#### Exercise aim:
When you restate the records, do so word for word and omit any picture they contain.

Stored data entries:
• • • •

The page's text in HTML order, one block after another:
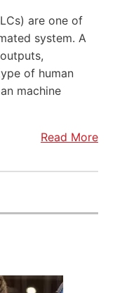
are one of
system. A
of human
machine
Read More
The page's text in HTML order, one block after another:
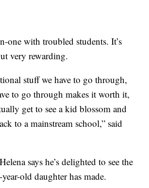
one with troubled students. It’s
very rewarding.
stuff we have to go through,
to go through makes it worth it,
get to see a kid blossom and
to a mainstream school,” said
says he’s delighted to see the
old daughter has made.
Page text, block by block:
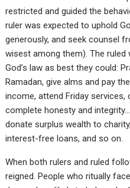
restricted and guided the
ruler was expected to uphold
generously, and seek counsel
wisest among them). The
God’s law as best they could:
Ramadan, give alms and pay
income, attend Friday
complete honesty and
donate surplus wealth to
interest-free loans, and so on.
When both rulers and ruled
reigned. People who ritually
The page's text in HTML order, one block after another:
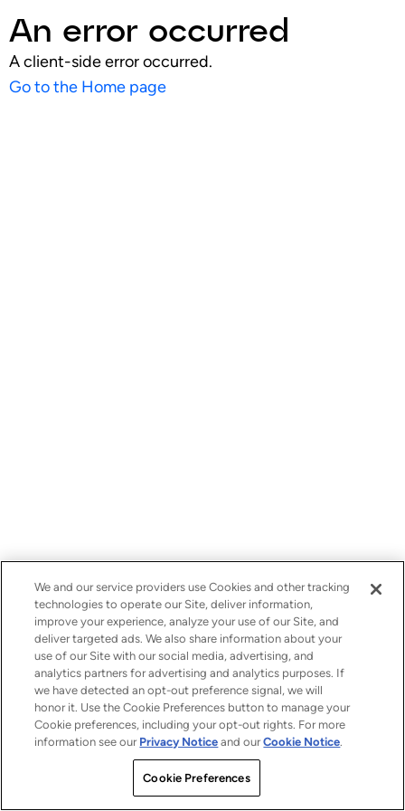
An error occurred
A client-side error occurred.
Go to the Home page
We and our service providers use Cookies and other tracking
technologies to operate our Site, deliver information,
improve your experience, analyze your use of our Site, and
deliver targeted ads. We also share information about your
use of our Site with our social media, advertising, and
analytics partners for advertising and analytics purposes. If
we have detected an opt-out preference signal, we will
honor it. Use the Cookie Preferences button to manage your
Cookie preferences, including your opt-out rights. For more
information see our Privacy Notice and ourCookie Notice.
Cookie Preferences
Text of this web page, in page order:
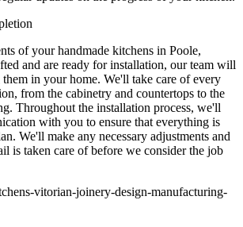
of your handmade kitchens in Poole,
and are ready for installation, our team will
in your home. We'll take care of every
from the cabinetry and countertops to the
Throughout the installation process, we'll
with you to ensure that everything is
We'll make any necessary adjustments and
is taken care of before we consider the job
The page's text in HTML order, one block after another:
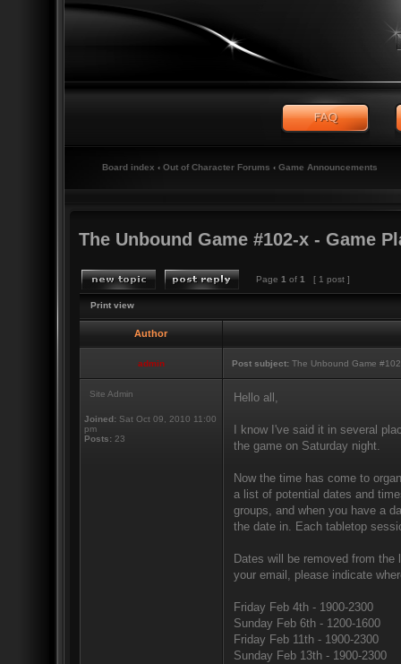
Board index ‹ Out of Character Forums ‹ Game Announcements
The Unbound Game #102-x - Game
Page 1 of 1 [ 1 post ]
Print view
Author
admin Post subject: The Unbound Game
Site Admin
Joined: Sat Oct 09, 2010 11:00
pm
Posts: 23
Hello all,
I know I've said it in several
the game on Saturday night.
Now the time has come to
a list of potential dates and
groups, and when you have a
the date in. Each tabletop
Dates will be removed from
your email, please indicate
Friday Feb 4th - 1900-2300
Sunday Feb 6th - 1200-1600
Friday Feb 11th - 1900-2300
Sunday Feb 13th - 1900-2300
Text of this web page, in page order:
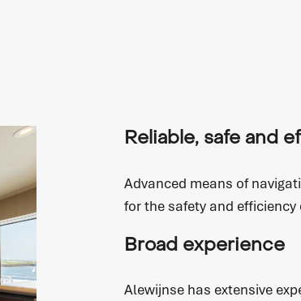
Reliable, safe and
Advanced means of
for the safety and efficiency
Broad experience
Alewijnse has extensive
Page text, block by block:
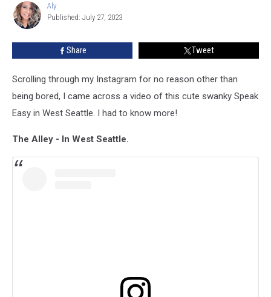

• • • •

#### Answer to the exercise:
The page's text in HTML order, one block after another:
are one of
system. A
of human
machine
Read More
The page's text in HTML order, one block after another:
one with troubled students. It’s
very rewarding.
stuff we have to go through,
to go through makes it worth it,
get to see a kid blossom and
to a mainstream school,” said
says he’s delighted to see the
old daughter has made.
Page text, block by block:
restricted and guided the
ruler was expected to uphold
generously, and seek counsel
wisest among them). The
God’s law as best they could:
Ramadan, give alms and pay
income, attend Friday
complete honesty and
donate surplus wealth to
interest-free loans, and so on.
When both rulers and ruled
reigned. People who ritually
The page's text in HTML order, one block after another:
An error occurred
A client-side error occurred.
Go to the Home page
We and our service providers use Cookies and other tracking
technologies to operate our Site, deliver information,
improve your experience, analyze your use of our Site, and
deliver targeted ads. We also share information about your
use of our Site with our social media, advertising, and
analytics partners for advertising and analytics purposes. If
we have detected an opt-out preference signal, we will
honor it. Use the Cookie Preferences button to manage your
Cookie preferences, including your opt-out rights. For more
information see our Privacy Notice and ourCookie Notice.
Cookie Preferences
Text of this web page, in page order:
of your handmade kitchens in Poole,
and are ready for installation, our team will
in your home. We'll take care of every
from the cabinetry and countertops to the
Throughout the installation process, we'll
with you to ensure that everything is
We'll make any necessary adjustments and
is taken care of before we consider the job
The page's text in HTML order, one block after another:
Board index ‹ Out of Character Forums ‹ Game Announcements
The Unbound Game #102-x - Game
Page 1 of 1 [ 1 post ]
Print view
Author
admin Post subject: The Unbound Game
Site Admin
Joined: Sat Oct 09, 2010 11:00
pm
Posts: 23
Hello all,
I know I've said it in several
the game on Saturday night.
Now the time has come to
a list of potential dates and
groups, and when you have a
the date in. Each tabletop
Dates will be removed from
your email, please indicate
Friday Feb 4th - 1900-2300
Sunday Feb 6th - 1200-1600
Friday Feb 11th - 1900-2300
Sunday Feb 13th - 1900-2300
Text of this web page, in page order:
Reliable, safe and
Advanced means of
for the safety and efficiency
Broad experience
Alewijnse has extensive
Page text, block by block:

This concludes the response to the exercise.